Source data
>>>

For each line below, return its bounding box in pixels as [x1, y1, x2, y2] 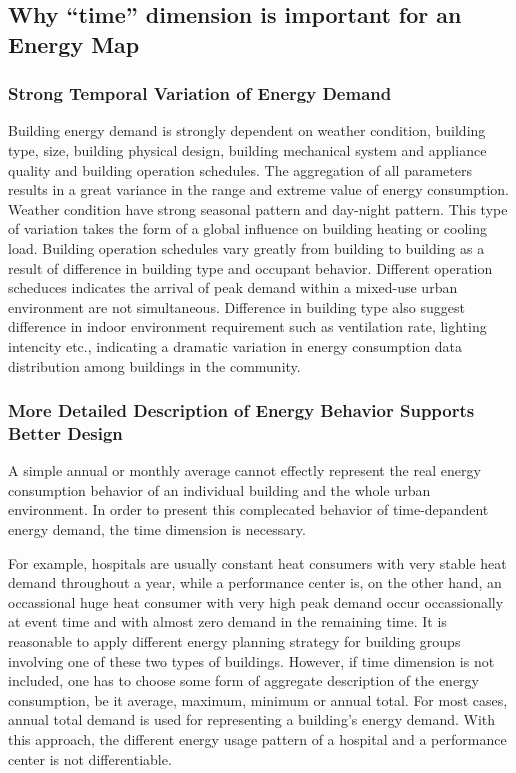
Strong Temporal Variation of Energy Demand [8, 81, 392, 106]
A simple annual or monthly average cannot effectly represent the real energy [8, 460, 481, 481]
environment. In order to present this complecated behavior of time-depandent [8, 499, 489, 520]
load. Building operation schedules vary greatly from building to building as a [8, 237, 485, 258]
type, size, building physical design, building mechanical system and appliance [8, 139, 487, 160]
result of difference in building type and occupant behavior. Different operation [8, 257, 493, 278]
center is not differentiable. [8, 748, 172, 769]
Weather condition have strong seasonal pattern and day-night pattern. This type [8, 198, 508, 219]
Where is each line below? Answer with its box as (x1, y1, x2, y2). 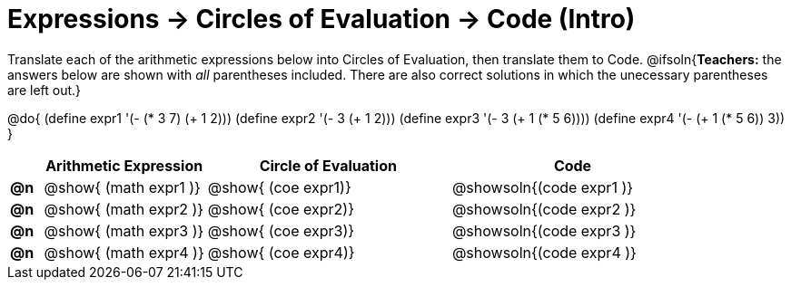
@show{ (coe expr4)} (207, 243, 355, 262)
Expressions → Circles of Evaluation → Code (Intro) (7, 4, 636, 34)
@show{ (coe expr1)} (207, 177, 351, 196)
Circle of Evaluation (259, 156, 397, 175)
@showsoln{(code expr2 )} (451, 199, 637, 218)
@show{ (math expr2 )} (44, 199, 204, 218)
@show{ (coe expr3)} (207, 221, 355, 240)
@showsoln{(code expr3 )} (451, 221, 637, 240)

<<<

What the task asks
Please reproduce the data above word for word, skipping all images.

Result of this exercise
For each line below, return its bounding box in pixels as [x1, y1, x2, y2] 
Strong Temporal Variation of Energy Demand [8, 81, 392, 106]
A simple annual or monthly average cannot effectly represent the real energy [8, 460, 481, 481]
environment. In order to present this complecated behavior of time-depandent [8, 499, 489, 520]
load. Building operation schedules vary greatly from building to building as a [8, 237, 485, 258]
type, size, building physical design, building mechanical system and appliance [8, 139, 487, 160]
result of difference in building type and occupant behavior. Different operation [8, 257, 493, 278]
center is not differentiable. [8, 748, 172, 769]
Weather condition have strong seasonal pattern and day-night pattern. This type [8, 198, 508, 219]
Where is each line below? Answer with its box as (x1, y1, x2, y2). 
@show{ (coe expr4)} (207, 243, 355, 262)
Expressions → Circles of Evaluation → Code (Intro) (7, 4, 636, 34)
@show{ (coe expr1)} (207, 177, 351, 196)
Circle of Evaluation (259, 156, 397, 175)
@showsoln{(code expr2 )} (451, 199, 637, 218)
@show{ (math expr2 )} (44, 199, 204, 218)
@show{ (coe expr3)} (207, 221, 355, 240)
@showsoln{(code expr3 )} (451, 221, 637, 240)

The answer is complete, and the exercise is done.